In April 1981 the typically dreary tone of Monday morning assembly at Eastwood High School was cranked up a few thousand notches by the fact that we had a guest speaker.

And this was no ordinary guest speaker.

James Irwin was the Lunar Module pilot on Apollo 15 and the eighth person to walk on the moon barely nine years earlier. He happened to come to our school in a quiet suburb of Glasgow, Scotland, to talk about his experiences in NASA, the Apollo 15 mission and what it was like to have set foot on another heavenly body. He brought along a piece of moon rock which he briefly held aloft from the front of the stage.

In common with a number of other NASA astronauts, Irwin had returned to earth in 1972 with an augmented religious faith. Some have likened the experience of travelling so far away from Earth that you can block out its very existence from view with just the thumb of your hand, as metaphorically god-like. Whatever had happened to Irwin as he looked back to Earth from the lunar surface, this same force had brought him to our Monday assembly to talk about the moon and god.

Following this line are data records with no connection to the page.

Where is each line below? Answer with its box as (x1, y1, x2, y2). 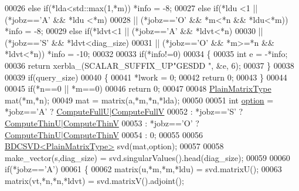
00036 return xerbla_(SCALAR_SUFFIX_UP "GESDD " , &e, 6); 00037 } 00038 (5, 59, 294, 71)
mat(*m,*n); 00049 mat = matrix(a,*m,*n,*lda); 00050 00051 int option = (5, 93, 274, 106)
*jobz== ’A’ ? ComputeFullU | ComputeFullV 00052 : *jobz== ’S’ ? (5, 105, 243, 118)
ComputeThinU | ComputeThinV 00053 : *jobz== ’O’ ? (5, 116, 199, 129)
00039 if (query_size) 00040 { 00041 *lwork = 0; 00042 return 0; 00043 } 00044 (5, 71, 287, 83)
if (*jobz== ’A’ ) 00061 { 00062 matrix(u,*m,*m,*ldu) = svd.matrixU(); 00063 (5, 163, 282, 175)
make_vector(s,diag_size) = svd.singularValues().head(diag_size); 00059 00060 (5, 151, 290, 163)
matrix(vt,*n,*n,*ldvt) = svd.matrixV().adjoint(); (5, 174, 184, 186)
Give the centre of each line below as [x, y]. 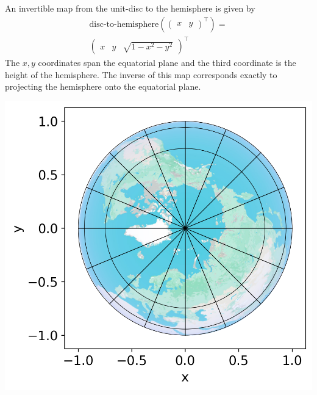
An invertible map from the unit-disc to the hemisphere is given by [130, 8]
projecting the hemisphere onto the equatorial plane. [103, 86]
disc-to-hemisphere [124, 24]
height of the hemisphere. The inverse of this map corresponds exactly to [141, 74]
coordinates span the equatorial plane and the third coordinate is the [167, 63]
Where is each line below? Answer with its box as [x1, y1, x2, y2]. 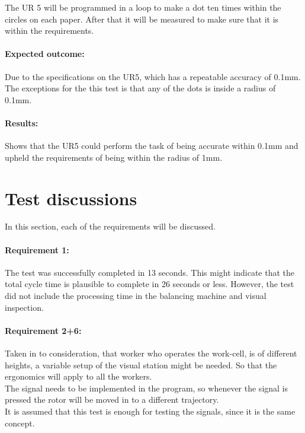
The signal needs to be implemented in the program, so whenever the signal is [5, 381, 288, 394]
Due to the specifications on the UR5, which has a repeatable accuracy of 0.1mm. [5, 70, 301, 82]
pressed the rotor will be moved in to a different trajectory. [5, 393, 219, 406]
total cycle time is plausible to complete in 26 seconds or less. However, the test [5, 278, 294, 290]
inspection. [5, 301, 44, 313]
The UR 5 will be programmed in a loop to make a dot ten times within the [5, 1, 281, 13]
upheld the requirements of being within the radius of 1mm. [5, 151, 223, 163]
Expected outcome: [5, 47, 85, 60]
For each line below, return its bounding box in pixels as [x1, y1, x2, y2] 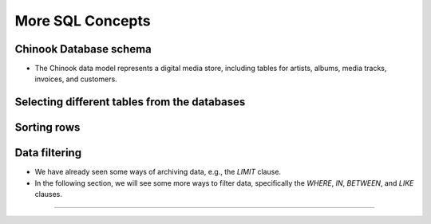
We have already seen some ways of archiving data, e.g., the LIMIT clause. [34, 167, 282, 177]
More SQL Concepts [14, 12, 151, 29]
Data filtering [14, 146, 82, 159]
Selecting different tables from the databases [14, 96, 246, 109]
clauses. [34, 190, 63, 199]
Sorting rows [14, 120, 81, 135]
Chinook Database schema [14, 42, 152, 56]
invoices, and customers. [34, 74, 117, 84]
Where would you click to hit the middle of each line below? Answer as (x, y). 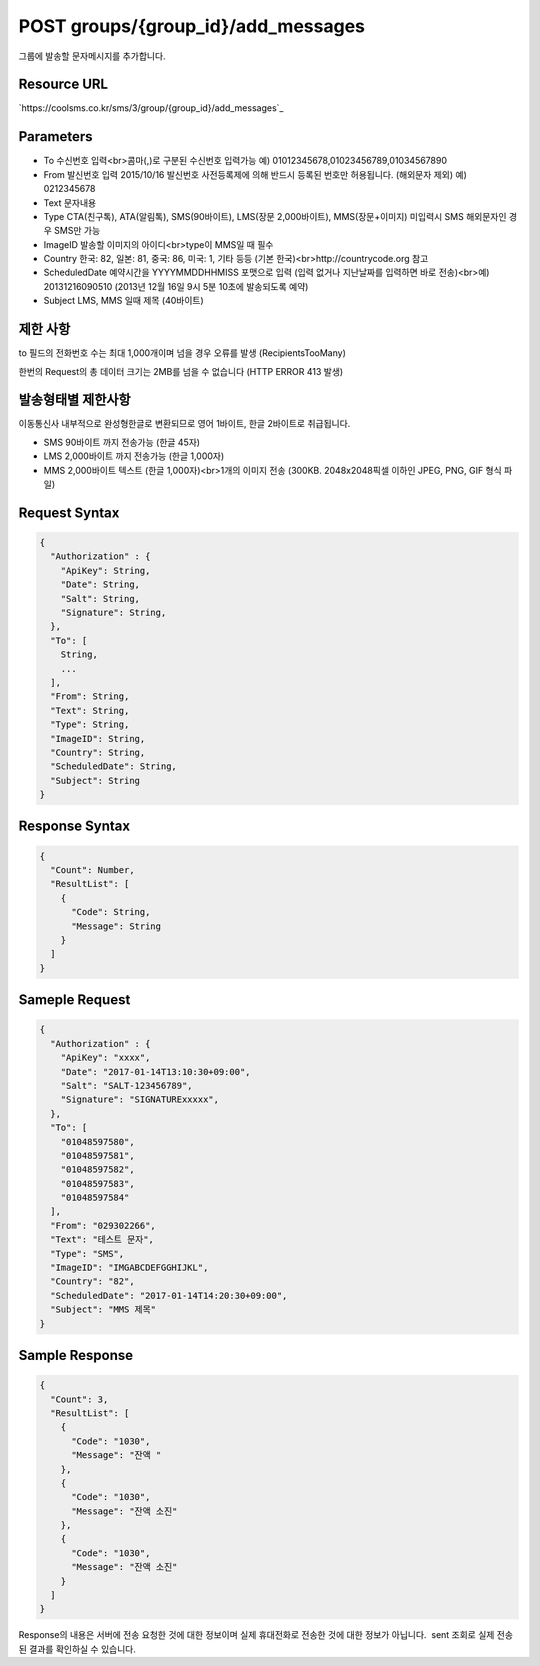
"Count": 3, (79, 1399)
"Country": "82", (92, 1281)
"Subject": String (95, 780)
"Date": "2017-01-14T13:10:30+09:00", (155, 1071)
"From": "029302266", (103, 1225)
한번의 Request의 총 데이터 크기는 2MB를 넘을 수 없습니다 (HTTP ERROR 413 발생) (181, 371)
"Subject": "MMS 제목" (103, 1309)
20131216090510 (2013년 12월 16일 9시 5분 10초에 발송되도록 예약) (176, 286)
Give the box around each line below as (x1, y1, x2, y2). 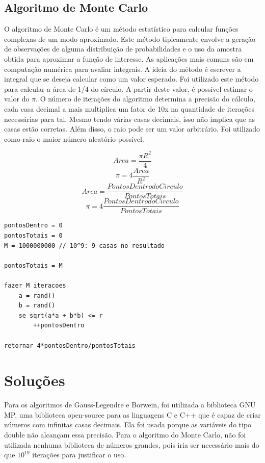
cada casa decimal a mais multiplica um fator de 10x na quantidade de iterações (4, 103, 255, 114)
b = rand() (18, 302, 56, 310)
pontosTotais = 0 (4, 232, 63, 240)
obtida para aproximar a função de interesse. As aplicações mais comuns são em (4, 53, 254, 64)
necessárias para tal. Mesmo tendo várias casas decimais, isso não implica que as (4, 113, 255, 124)
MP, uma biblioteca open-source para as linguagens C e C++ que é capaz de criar (4, 409, 261, 420)
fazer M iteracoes (4, 281, 66, 289)
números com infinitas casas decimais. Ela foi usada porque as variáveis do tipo (4, 419, 252, 430)
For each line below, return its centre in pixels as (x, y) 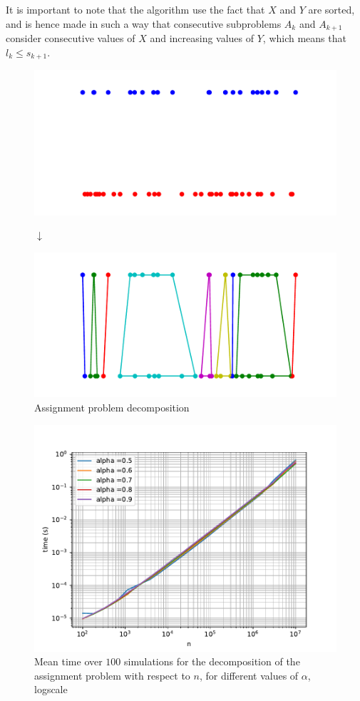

I recall that the somewhat incongruous associations Irwin made between science and faith were both interesting and uninteresting; my twelve-year-old self wished at the time that Irwin had just stuck to speaking about the moon.

But looking back now as an adult, I realise that it was an amazing privilege to hear and see him at all, and it gave my already growing interest in science and technology a real push. Religion, not so much.